In this sense, it has become evident in the last decades that the disease needs to be addressed in terms of its economic aspect, and the concept of Financial Toxicity (FT) has appeared, which includes the subjective financial anxiety resulting of direct costs (e.g., medication-related costs), and indirect costs (e.g., the loss of income as a consequence of time off work) of the disease process (6). This has already been identified as an adverse effect of cancer, with the same relevance as clinical complications (1).

The response by a person faced with the economic burden of the disease can appear through multiple mechanisms, such as the termination or reduction of their leisure patterns, the reduction in treatment adherence, or even delaying or renouncing to healthcare (6). Financial toxicity, at the same time, leads to unfavourable health results, and a worse quality of life is reported (7,8) and higher early mortality in those persons suffering it (9).

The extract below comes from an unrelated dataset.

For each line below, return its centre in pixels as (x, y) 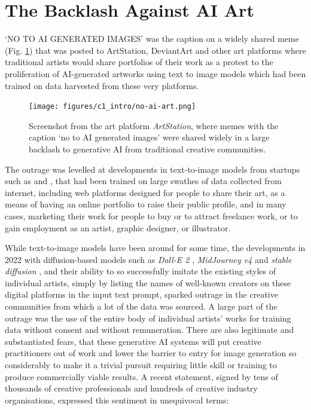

The conceptualization of financial toxicity has become effective in countries with a prevalence of private health care and in the oncology setting; there is limited scientific evidence in public health systems, particularly in systems with universal coverage. However, we cannot ignore the burden that might be due to the type of health system, as well as the rest of social determinants of health, on the development of this phenomenon.

To this respect, bibliography shows that financial toxicity is mostly determined by sociodemographic, economic and occupational factors that characterize subjects before and during their cancer diagnosis and treatment; the health system is a key factor determining the degree of toxicity that patients might suffer (10). The interdependence of these social factors with financial toxicity leads to identifying it as a social health inequality, unfair and avoidable through multidisciplinary and cross-sectional strategies.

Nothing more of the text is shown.